What's the difference between embed_documents and embed_query on an asymmetric model?

nvidia/nv-embedqa-e5-v5 is trained with separate prefixes for passages and queries, so the two methods produce different vectors for the same text. embed_documents is what you call during indexing — it treats the input as a passage to be retrieved. embed_query is what you call at search time — it treats the input as a short question. Using the wrong one at search time typically costs 10–20% recall on retrieval-quality benchmarks, which is why the lab enforces the distinction.

Why give the agent a retrieval tool instead of always stuffing retrieved chunks into the prompt?

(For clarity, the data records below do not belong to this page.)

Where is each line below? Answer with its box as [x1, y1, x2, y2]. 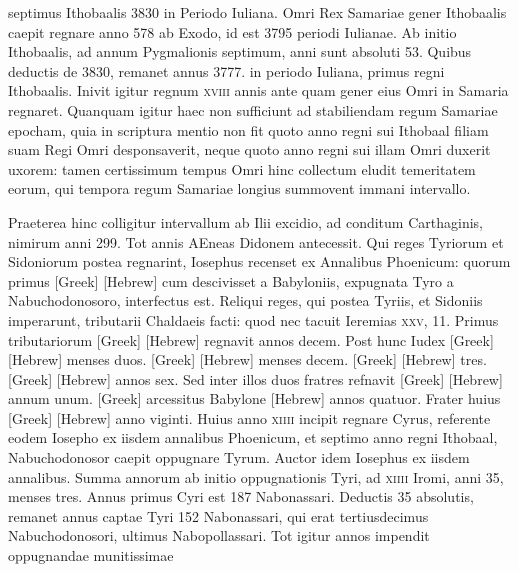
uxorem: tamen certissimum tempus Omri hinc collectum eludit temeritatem [8, 158, 476, 179]
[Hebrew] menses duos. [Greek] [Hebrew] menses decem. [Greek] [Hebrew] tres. [8, 349, 487, 370]
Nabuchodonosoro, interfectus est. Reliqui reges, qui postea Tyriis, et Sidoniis [8, 290, 483, 311]
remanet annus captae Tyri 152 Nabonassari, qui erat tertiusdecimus [8, 505, 429, 526]
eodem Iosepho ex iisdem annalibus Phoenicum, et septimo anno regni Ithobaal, [8, 427, 498, 448]
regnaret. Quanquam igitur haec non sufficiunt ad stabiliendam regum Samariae [8, 99, 498, 120]
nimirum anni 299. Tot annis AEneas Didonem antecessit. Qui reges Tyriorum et [8, 231, 504, 252]
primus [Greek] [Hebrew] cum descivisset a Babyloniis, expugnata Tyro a [8, 270, 454, 291]
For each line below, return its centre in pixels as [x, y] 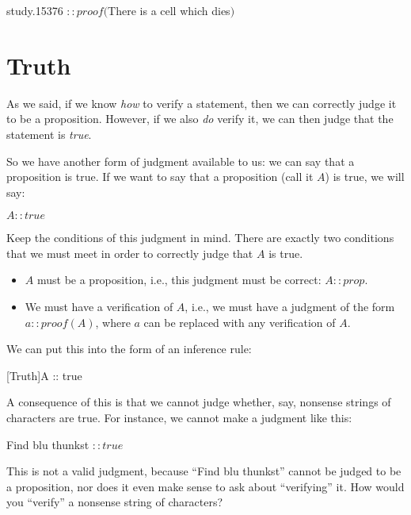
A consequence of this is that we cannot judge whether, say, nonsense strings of [199, 402]
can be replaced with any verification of [240, 322]
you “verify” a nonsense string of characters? [115, 502]
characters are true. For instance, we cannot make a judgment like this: [179, 418]
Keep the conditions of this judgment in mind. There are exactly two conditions [200, 238]
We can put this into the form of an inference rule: [129, 349]
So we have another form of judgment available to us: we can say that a [181, 161]
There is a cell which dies [169, 10]
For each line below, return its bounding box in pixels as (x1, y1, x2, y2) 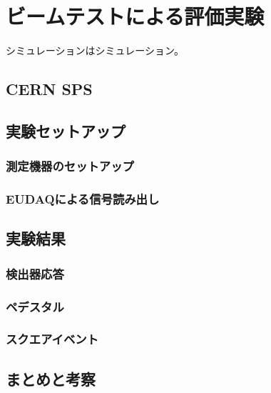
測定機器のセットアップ (6, 157, 134, 175)
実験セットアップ (6, 119, 126, 141)
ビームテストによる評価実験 (6, 1, 265, 31)
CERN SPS (6, 78, 93, 100)
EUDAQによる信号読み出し (6, 190, 160, 208)
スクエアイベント (6, 330, 99, 348)
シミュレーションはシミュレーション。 (6, 43, 185, 58)
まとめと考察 (6, 367, 96, 389)
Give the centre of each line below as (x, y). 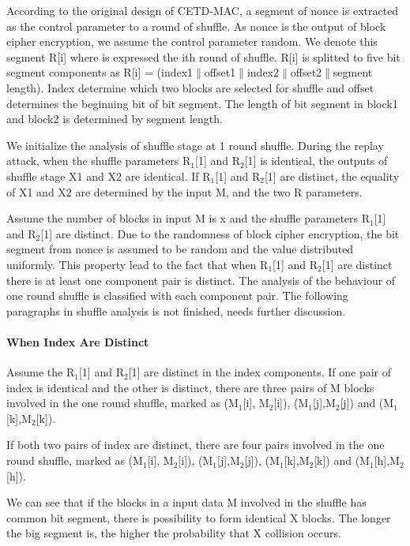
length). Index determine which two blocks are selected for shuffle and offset (190, 87)
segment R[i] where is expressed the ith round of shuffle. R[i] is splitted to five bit (203, 56)
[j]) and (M (367, 403)
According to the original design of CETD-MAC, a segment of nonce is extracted (203, 10)
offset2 (306, 72)
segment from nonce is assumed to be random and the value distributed (180, 249)
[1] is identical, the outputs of (316, 161)
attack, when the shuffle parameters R (99, 161)
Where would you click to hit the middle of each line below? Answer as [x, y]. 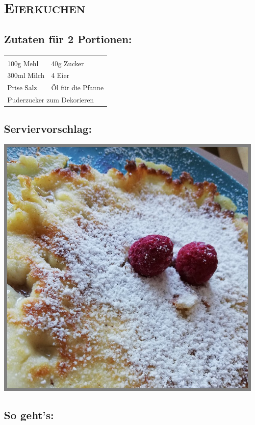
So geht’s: [29, 415]
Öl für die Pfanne [77, 87]
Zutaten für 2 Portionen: [68, 38]
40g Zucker [67, 63]
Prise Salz [22, 87]
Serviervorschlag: [48, 128]
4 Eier [60, 75]
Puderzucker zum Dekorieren [51, 100]

Always-retrieve RAG runs an embedding call and a vector search even on questions like "what's 2+2" where the knowledge base is irrelevant, and it dilutes the prompt with chunks that don't help. Giving the ReAct agent a search_knowledge_base tool lets the LLM decide — it calls the tool when the question needs domain knowledge and skips it when it doesn't. This is the pattern the NeMo Agent Toolkit encourages via function-group retrievers and the same shape a production agent ships with.

How is chunk_size=150 chosen, and would I use that in production?

For this lab, 150 characters is deliberately small so the splitter produces multiple chunks per document and you can see the effect of overlap on a readable scale. In production you'd usually sit in the 500–1000 character range for general text, use token-based splitters for code or tables, and consider semantic chunkers for long-form content. The tradeoff is always: smaller chunks give more precise retrieval, larger chunks preserve more context per hit.

What models does the NIM proxy expose in this lab?

Two: nvidia/nv-embedqa-e5-v5 for the 1024-dim asymmetric embeddings, and nvidia/nemotron-3-super-120b-a12b as the reasoning LLM driving the ReAct agent. Both are reached through the same OpenAI-compatible endpoint at http://nim-proxy.labs.svc:8080/v1, which is why NVIDIAEmbeddings and ChatNVIDIA point at identical base_url strings. You don't manage keys — the proxy injects credentials on your behalf.

How is the final RAG quality actually evaluated?

Step 7 uses keyword-based correctness — for each test case, the agent runs, and the final answer is checked for an expected substring (e.g., the answer to "What is Milvus?" should contain "vector"). It's a deliberately simple harness to illustrate the pass/fail accuracy loop. In production, the same shape plugs into RAGAS metrics (AnswerRelevance, ContextPrecision, Faithfulness) via NeMo Agent Toolkit's nat eval, which the lab points you to at the end.